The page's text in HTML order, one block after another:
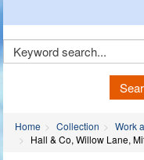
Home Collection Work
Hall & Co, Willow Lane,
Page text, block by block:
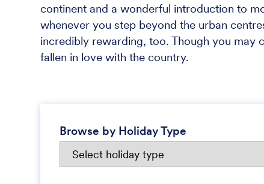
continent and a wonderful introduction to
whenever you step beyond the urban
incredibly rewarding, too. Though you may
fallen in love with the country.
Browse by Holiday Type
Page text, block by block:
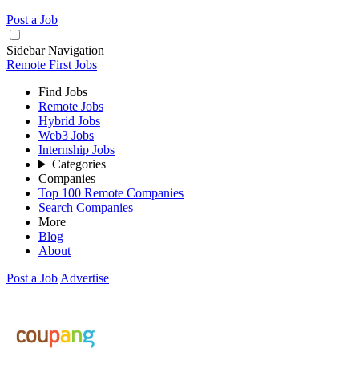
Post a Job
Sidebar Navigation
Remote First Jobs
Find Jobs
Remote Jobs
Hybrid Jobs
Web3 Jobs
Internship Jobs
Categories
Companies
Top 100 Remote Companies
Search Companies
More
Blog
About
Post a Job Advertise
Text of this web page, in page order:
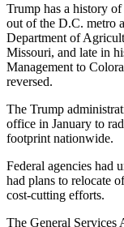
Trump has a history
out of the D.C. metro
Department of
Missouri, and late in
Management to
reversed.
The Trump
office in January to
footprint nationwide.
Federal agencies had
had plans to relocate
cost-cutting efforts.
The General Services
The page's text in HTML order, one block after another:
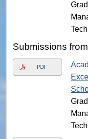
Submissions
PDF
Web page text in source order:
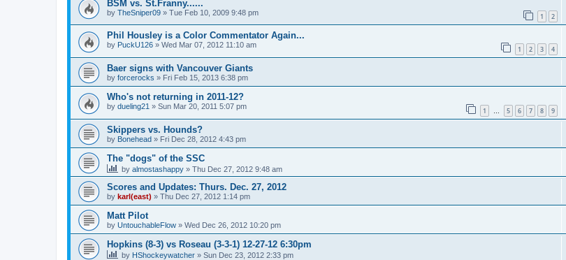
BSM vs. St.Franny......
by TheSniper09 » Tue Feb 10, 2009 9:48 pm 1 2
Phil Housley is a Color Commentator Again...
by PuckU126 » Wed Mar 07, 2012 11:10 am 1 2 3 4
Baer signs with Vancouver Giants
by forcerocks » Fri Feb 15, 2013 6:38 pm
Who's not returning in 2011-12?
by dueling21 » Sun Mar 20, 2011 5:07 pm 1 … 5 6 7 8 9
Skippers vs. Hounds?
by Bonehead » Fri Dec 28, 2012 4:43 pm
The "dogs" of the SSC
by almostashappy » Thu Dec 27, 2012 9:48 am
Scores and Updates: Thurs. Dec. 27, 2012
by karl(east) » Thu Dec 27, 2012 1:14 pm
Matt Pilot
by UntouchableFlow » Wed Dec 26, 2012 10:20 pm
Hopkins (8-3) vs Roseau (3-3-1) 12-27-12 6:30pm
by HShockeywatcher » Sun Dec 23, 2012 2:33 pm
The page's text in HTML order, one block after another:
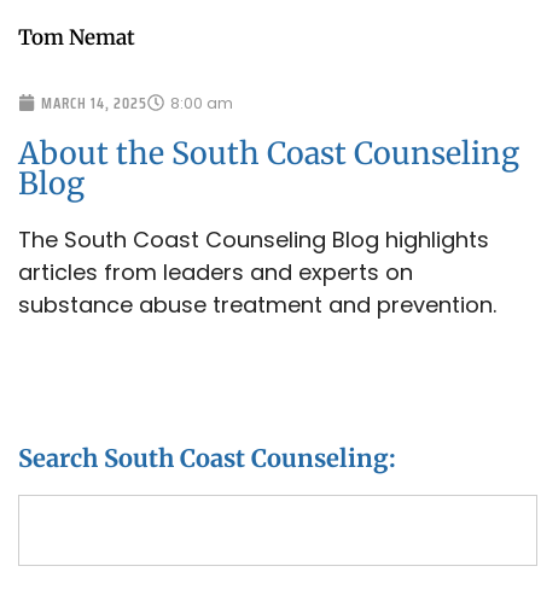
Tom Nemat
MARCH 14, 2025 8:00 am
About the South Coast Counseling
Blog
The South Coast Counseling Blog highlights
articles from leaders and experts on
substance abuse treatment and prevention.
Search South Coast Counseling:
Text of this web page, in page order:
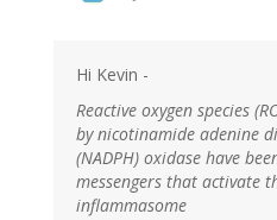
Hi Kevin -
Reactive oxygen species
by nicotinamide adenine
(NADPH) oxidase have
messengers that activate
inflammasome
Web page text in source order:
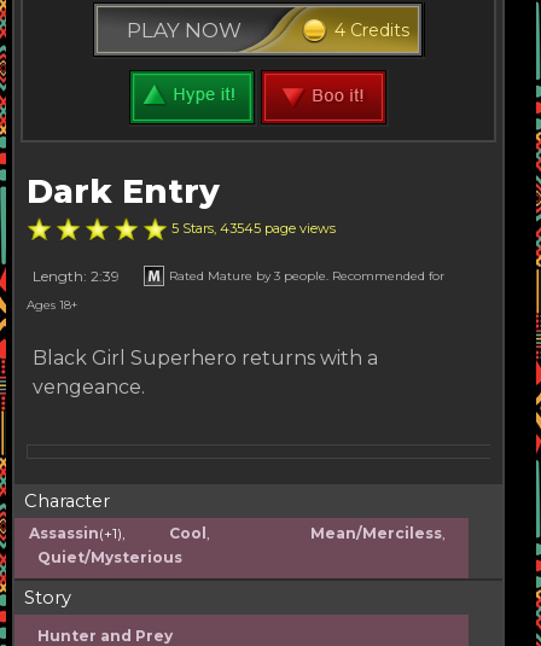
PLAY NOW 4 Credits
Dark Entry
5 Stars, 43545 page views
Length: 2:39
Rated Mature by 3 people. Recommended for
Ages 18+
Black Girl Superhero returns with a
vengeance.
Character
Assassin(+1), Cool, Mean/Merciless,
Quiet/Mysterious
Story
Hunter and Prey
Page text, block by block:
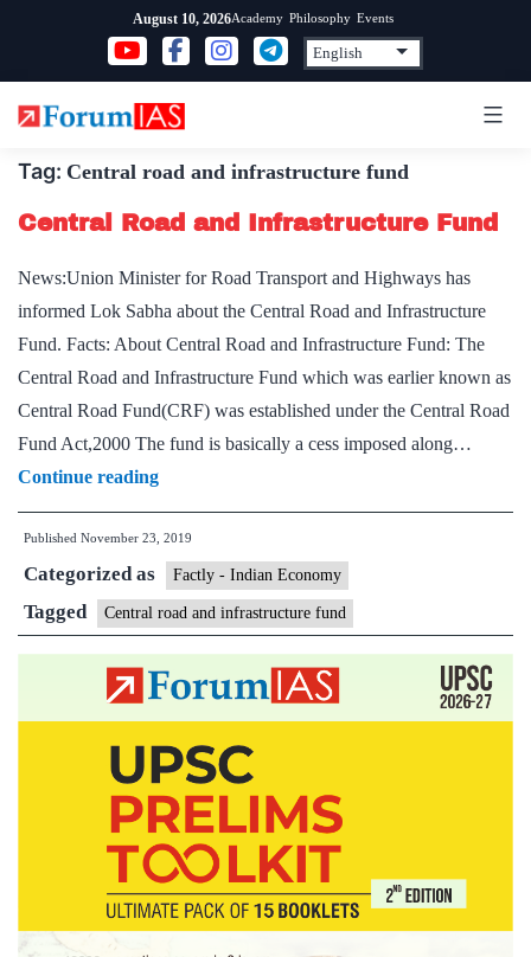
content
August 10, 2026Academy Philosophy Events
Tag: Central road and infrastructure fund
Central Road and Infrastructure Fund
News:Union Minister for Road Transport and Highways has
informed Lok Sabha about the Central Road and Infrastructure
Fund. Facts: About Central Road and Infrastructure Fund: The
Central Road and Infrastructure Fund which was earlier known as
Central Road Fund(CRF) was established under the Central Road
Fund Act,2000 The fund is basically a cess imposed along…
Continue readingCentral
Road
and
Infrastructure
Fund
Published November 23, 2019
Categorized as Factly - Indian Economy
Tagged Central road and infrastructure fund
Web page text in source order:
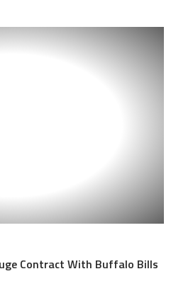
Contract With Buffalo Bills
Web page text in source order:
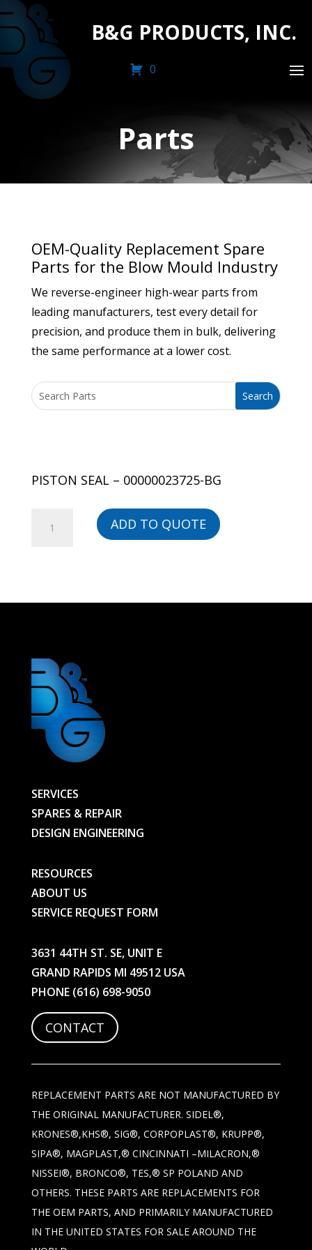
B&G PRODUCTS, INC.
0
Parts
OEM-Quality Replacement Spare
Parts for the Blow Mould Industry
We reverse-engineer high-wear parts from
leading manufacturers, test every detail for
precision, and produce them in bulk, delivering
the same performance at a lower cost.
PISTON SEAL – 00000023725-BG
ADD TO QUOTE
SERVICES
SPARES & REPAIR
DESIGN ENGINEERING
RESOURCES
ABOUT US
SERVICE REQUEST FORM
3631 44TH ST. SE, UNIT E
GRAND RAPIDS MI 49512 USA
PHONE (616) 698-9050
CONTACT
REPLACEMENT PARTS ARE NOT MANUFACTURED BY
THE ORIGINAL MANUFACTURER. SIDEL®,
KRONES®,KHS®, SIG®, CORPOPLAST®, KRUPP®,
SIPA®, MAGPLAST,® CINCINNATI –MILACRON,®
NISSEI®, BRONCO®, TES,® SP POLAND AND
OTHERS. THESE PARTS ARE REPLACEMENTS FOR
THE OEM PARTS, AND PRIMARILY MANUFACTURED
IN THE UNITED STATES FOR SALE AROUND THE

══════

DIRECTIONS FOR THIS TASK =
Give the entries again, exactly and in full, with no image included.

RESPONSE TO THIS EXERCISE =
The page's text in HTML order, one block after another:
Home Collection Work
Hall & Co, Willow Lane,
Page text, block by block:
continent and a wonderful introduction to
whenever you step beyond the urban
incredibly rewarding, too. Though you may
fallen in love with the country.
Browse by Holiday Type
Page text, block by block:
Post a Job
Sidebar Navigation
Remote First Jobs
Find Jobs
Remote Jobs
Hybrid Jobs
Web3 Jobs
Internship Jobs
Categories
Companies
Top 100 Remote Companies
Search Companies
More
Blog
About
Post a Job Advertise
Text of this web page, in page order:
Trump has a history
out of the D.C. metro
Department of
Missouri, and late in
Management to
reversed.
The Trump
office in January to
footprint nationwide.
Federal agencies had
had plans to relocate
cost-cutting efforts.
The General Services
The page's text in HTML order, one block after another:
Submissions
PDF
Web page text in source order:
BSM vs. St.Franny......
by TheSniper09 » Tue Feb 10, 2009 9:48 pm 1 2
Phil Housley is a Color Commentator Again...
by PuckU126 » Wed Mar 07, 2012 11:10 am 1 2 3 4
Baer signs with Vancouver Giants
by forcerocks » Fri Feb 15, 2013 6:38 pm
Who's not returning in 2011-12?
by dueling21 » Sun Mar 20, 2011 5:07 pm 1 … 5 6 7 8 9
Skippers vs. Hounds?
by Bonehead » Fri Dec 28, 2012 4:43 pm
The "dogs" of the SSC
by almostashappy » Thu Dec 27, 2012 9:48 am
Scores and Updates: Thurs. Dec. 27, 2012
by karl(east) » Thu Dec 27, 2012 1:14 pm
Matt Pilot
by UntouchableFlow » Wed Dec 26, 2012 10:20 pm
Hopkins (8-3) vs Roseau (3-3-1) 12-27-12 6:30pm
by HShockeywatcher » Sun Dec 23, 2012 2:33 pm
The page's text in HTML order, one block after another:
Tom Nemat
MARCH 14, 2025 8:00 am
About the South Coast Counseling
Blog
The South Coast Counseling Blog highlights
articles from leaders and experts on
substance abuse treatment and prevention.
Search South Coast Counseling:
Text of this web page, in page order:
Hi Kevin -
Reactive oxygen species
by nicotinamide adenine
(NADPH) oxidase have
messengers that activate
inflammasome
Web page text in source order:
PLAY NOW 4 Credits
Dark Entry
5 Stars, 43545 page views
Length: 2:39
Rated Mature by 3 people. Recommended for
Ages 18+
Black Girl Superhero returns with a
vengeance.
Character
Assassin(+1), Cool, Mean/Merciless,
Quiet/Mysterious
Story
Hunter and Prey
Page text, block by block:
content
August 10, 2026Academy Philosophy Events
Tag: Central road and infrastructure fund
Central Road and Infrastructure Fund
News:Union Minister for Road Transport and Highways has
informed Lok Sabha about the Central Road and Infrastructure
Fund. Facts: About Central Road and Infrastructure Fund: The
Central Road and Infrastructure Fund which was earlier known as
Central Road Fund(CRF) was established under the Central Road
Fund Act,2000 The fund is basically a cess imposed along…
Continue readingCentral
Road
and
Infrastructure
Fund
Published November 23, 2019
Categorized as Factly - Indian Economy
Tagged Central road and infrastructure fund
Web page text in source order:
Contract With Buffalo Bills
Web page text in source order:
B&G PRODUCTS, INC.
0
Parts
OEM-Quality Replacement Spare
Parts for the Blow Mould Industry
We reverse-engineer high-wear parts from
leading manufacturers, test every detail for
precision, and produce them in bulk, delivering
the same performance at a lower cost.
PISTON SEAL – 00000023725-BG
ADD TO QUOTE
SERVICES
SPARES & REPAIR
DESIGN ENGINEERING
RESOURCES
ABOUT US
SERVICE REQUEST FORM
3631 44TH ST. SE, UNIT E
GRAND RAPIDS MI 49512 USA
PHONE (616) 698-9050
CONTACT
REPLACEMENT PARTS ARE NOT MANUFACTURED BY
THE ORIGINAL MANUFACTURER. SIDEL®,
KRONES®,KHS®, SIG®, CORPOPLAST®, KRUPP®,
SIPA®, MAGPLAST,® CINCINNATI –MILACRON,®
NISSEI®, BRONCO®, TES,® SP POLAND AND
OTHERS. THESE PARTS ARE REPLACEMENTS FOR
THE OEM PARTS, AND PRIMARILY MANUFACTURED
IN THE UNITED STATES FOR SALE AROUND THE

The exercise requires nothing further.